2.1.2. Faktor risiko


Beberapa keadaan dapat berhubungan dengan kecenderungan terhadap
penyakit jantung struktural seperti usia, hipertensi, diabetes melitus, obesitas,
sindrom metabolik, penyakit jantung koroner, infark miokard, hipertropi ventrikel
kiri, anemia, kelainan jantung katup dan kardiomiopati.Yancy, et al. (2013)
menyebutkan hipertensi, diabetes melitus, sindrom metabolik, dan penyakit
aterosklerotik merupakan faktor risiko yang penting untuk gagal jantung.
Kejadian gagal jantung lebih sering pada pasien yang menderita hipertensi
kronis dan usia lanjut. Hipertensi dapat menjadi berkembang penyakit jantung dan
gagal jantung melalui dua cara, yaitu hipertrofi ventikel kiri dan penyakit jantung
koroner. Walaupun risiko gagal jantung karena hipertensi lebih sedikit
dibandingkan dengan penyakit jantung koroner, tetapi hipertensi lebih sering
ditemukan daripada miokard. Pengobatan hipertensi jangka panjang dapat
menurunkan risiko gagal jantung sekitar 50% (Mosterd dan Hoes, 2007;
Abrahamdan Hasan, 2007; Yancy, et al., 2013).
Pasien dengan diabetes melitus secara nyata meningkatkan kemungkinan
risiko untuk berkembang menjadi gagal jantung walaupun tanpa penyakit jantung
struktural sebelumnya. Diabetes mellitus juga mengganggu outcome dari tata
laksana gagal jantung (Yancy, et al., 2013).

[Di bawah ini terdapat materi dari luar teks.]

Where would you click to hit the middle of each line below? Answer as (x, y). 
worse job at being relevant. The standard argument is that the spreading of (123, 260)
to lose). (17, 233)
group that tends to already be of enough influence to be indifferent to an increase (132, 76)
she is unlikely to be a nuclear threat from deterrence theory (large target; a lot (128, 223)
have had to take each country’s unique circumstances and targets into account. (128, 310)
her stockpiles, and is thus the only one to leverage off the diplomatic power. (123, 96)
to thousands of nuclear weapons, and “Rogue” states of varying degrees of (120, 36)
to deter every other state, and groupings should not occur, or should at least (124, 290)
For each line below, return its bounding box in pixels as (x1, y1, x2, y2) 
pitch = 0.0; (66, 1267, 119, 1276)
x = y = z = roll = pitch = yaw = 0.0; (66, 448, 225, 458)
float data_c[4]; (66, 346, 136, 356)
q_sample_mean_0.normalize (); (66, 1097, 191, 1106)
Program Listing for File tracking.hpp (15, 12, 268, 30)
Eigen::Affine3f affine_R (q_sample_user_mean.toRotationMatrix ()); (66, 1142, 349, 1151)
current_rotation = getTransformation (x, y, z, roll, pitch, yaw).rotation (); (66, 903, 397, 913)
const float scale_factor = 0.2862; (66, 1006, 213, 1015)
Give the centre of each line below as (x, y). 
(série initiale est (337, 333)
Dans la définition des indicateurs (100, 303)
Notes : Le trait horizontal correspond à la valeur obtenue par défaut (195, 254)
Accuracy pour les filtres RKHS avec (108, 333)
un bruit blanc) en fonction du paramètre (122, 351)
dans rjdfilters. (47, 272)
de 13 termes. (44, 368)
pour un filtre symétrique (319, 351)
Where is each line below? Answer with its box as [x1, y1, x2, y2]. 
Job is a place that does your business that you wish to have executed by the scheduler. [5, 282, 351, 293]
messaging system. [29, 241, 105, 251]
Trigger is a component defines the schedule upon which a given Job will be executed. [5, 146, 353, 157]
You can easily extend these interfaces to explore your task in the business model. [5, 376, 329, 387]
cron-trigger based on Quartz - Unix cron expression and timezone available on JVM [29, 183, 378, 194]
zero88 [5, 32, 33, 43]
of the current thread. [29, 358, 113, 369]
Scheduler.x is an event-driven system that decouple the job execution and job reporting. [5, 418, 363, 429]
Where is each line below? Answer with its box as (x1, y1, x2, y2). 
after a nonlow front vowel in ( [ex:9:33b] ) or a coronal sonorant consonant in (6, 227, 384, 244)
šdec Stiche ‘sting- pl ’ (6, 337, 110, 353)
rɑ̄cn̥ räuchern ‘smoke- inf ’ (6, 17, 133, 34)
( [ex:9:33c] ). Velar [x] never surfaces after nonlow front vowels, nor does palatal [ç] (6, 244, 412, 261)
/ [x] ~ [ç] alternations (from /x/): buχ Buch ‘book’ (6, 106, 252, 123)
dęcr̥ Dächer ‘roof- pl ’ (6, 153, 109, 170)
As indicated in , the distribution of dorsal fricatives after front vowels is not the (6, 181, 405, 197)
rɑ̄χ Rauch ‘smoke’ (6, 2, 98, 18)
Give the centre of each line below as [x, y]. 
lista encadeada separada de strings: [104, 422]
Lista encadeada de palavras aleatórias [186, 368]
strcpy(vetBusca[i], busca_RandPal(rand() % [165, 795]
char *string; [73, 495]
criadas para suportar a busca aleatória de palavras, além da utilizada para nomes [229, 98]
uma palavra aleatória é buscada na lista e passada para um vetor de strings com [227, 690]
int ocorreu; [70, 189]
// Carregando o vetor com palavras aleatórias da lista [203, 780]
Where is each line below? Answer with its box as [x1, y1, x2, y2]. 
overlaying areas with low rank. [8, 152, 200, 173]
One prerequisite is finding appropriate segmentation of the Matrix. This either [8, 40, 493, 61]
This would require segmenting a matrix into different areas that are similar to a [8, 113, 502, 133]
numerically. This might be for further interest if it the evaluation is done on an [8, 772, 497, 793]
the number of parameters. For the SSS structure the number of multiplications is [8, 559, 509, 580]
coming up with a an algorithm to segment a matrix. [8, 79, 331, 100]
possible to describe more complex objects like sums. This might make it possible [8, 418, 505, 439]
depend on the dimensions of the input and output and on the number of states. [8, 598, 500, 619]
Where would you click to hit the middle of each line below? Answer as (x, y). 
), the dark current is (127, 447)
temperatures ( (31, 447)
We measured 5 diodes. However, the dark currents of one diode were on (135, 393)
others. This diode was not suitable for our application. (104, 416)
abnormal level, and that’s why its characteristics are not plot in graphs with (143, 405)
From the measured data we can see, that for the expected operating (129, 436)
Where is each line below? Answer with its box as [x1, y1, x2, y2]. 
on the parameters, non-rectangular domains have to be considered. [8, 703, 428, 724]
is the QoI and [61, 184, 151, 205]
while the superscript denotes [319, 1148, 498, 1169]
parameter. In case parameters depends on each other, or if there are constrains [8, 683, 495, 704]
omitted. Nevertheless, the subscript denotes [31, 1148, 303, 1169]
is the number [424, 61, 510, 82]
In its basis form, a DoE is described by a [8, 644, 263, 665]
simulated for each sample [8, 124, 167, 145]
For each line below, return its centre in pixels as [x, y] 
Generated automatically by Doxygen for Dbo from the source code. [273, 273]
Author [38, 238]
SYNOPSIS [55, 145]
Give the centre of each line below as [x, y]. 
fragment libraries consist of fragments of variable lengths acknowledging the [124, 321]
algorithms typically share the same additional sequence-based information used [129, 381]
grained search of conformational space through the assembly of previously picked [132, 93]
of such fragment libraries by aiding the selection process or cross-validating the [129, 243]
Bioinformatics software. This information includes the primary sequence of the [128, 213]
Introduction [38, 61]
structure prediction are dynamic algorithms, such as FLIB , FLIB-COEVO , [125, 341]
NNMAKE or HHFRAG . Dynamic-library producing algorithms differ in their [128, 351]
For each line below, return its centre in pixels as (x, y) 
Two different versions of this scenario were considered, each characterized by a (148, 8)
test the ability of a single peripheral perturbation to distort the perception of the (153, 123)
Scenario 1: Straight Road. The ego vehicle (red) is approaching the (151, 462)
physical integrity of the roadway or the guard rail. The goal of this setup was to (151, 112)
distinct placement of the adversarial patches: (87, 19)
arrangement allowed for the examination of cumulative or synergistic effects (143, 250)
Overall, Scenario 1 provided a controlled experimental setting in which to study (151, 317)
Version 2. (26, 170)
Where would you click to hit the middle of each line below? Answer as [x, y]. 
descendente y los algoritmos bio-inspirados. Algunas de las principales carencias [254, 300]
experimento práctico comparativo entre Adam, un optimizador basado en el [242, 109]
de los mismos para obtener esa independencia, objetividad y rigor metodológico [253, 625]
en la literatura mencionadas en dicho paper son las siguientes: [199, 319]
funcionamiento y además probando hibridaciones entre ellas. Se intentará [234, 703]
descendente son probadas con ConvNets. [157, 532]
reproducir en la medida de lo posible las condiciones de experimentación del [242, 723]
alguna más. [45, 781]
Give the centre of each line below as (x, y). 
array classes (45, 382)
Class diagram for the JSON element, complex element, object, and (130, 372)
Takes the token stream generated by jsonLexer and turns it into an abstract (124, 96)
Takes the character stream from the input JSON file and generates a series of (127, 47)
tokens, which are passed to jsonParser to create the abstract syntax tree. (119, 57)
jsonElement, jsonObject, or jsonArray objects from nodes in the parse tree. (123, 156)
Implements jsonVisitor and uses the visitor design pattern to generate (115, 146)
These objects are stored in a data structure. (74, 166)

Universitas Sumatera Utara


6

Pengobatan yang tepat untuk hipertensi, diabetes melitus dan dislipidemia


pada pasien sindroma metabolik dapat mengurangi risiko gagal jantung secara
signifikan (Yancy, et al., 2013).Pasien dengan penyakit aterosklerotik seperti pada
arteri koroner, serebral, dan pembuluh darah perifer, dapat berkembang menjadi
gagal jantung dan harus dikontrol risiko vaskularnya (Yancy, et al., 2013).Pada
penelitian yang dilakukan oleh Brouwers, et al. (2013), selama follow-up, gagal
jantung terjadi pada usia lebih tua, cenderung laki-laki dan memiliki BMI, tekanan
darah, dan denyut jantung yang tinggi, penurunan fungsi ginjal dan memiliki
faktor risiko kardiovaskular seperti hipertensi, diabetes melitus, dan
hiperkolesterolemia.

2.1.3. Etiologi
Etiologi gagal jantung dapat dikelompokkan karena gangguan
kontraktilitas ventrikel, peningkatan afterload, dan gangguan relaksasi dan
pengisian ventrikel. Gagal jantung yang disebabkan karena gangguan
kontraktilitas ventrikel dan peningkatan afterload yang kronis disebut dengan
gagal jantung sistolik (gagal jantung dengan penurunan fraksi ejeksi), sedangkan
gagal jantung yang disebakan karena gangguan relaksasi dan pengisian ventrikel
disebut dengan gagal jantung diastolik (gagal jantung tanpa penurunan fraksi
ejeksi) (Chatterjee dan Fifer, 2011).
Gangguan kontraktilitas ventrikel pada gagal jantung dengan penurunan
ejeksi fraksi dapat disebabkan oleh penyakit jantung koroner seperti infark
miokard atau iskemik miokard transient, volume overload yang kronis seperti
regurgitasi mitral atau regurgitasi aorta dan dilated cardiomyopathies. Sedangkan
gagal jantung dengan penurunan fraksi ejeksi karena peningkatan afterload dapat
disebabkan oleh stenosis aorta yang sudah lanjut dan hipertensi yang tidak
terkontrol (Chatterjee dan Fifer, 2011).
Gagal jantung diastolik (gagal jantung tanpa penurunan ejeksi fraksi)
karena gangguan relaksasi dan pengisian ventrikel dapat disebabakan
olehhipertropi ventrikel kiri, restrictive cardiomyopathy, fibrosis miokard,
iskemik miokard transient, dan tamponade perikard (Chatterjee dan Fifer, 2011).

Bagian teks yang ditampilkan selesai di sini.